Implement a caching mechanism for tokenized sequences

jshuadvd · Jul 11, 2024 · 939aa76 · 939aa76
1 parent 99c846b
commit 939aa76
Showing 1 changed file with 19 additions and 0 deletions.
diff --git a/train.py b/train.py
@@ -17,6 +17,8 @@
 import wandb
 import os
 import logging
+import hashlib
+import pickle
 
 from evaluation import evaluate_passkey_retrieval
 
@@ -94,6 +96,23 @@ def validate_targets(targets, vocab_size):
     return True
 
 
+def cached_tokenize(text, tokenizer, cache_dir="tokenizer_cache"):
+    os.makedirs(cache_dir, exist_ok=True)
+    text_hash = hashlib.md5(text.encode()).hexdigest()

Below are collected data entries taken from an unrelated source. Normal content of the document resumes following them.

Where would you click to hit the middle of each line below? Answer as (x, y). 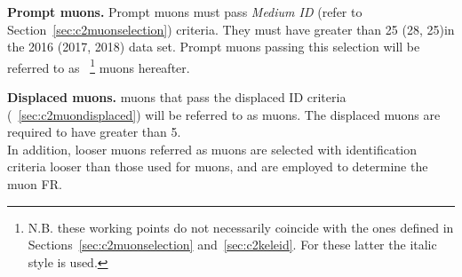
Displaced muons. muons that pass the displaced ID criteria (177, 97)
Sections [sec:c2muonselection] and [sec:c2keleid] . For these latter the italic (232, 245)
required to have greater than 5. (94, 132)
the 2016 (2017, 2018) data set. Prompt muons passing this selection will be (214, 47)
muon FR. (35, 184)
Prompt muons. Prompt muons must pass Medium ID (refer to (185, 12)
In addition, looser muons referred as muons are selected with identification (212, 149)
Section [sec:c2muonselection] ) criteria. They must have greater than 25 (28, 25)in (231, 29)
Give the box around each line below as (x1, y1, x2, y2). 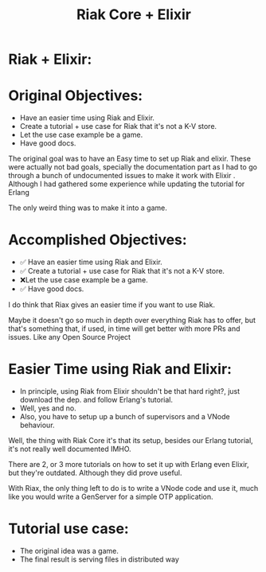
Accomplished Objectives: (8, 231, 187, 249)
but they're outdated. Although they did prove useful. (8, 468, 182, 477)
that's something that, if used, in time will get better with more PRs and (8, 324, 241, 333)
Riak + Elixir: (8, 50, 92, 68)
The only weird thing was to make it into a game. (8, 203, 167, 212)
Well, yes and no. (19, 403, 77, 413)
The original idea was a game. (19, 546, 119, 555)
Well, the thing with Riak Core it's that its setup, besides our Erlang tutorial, (8, 436, 253, 445)
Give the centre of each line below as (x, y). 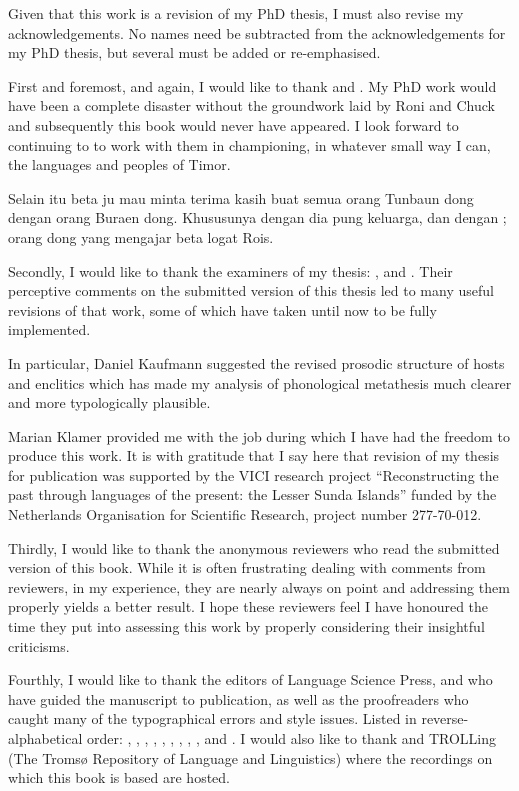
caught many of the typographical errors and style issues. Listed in (212, 718)
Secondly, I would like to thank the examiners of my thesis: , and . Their (230, 270)
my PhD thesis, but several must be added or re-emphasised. (194, 52)
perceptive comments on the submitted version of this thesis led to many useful (251, 290)
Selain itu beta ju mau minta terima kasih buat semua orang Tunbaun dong (241, 197)
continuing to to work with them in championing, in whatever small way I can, (249, 144)
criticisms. (39, 645)
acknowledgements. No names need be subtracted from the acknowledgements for (257, 32)
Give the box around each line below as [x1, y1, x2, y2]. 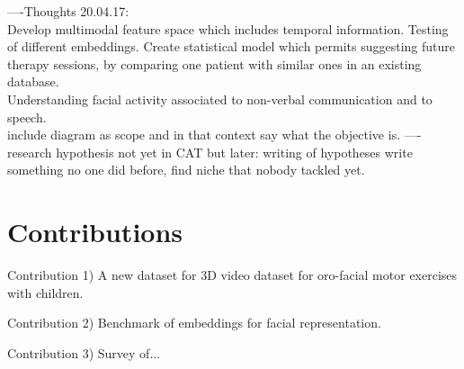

+    cache_file = os.path.join(cache_dir, f"{text_hash}.pkl")
+
+    if os.path.exists(cache_file):
+        with open(cache_file, "rb") as f:
+            return pickle.load(f)
+
+    tokenized = tokenizer.encode(text)
+
+    with open(cache_file, "wb") as f:
+        pickle.dump(tokenized, f)
+
+    return tokenized
+
+
 def preprocess_data(data, tokenizer, max_length, overlap):
     """
     Preprocess the input data by tokenizing it in chunks and creating sliding window sequences.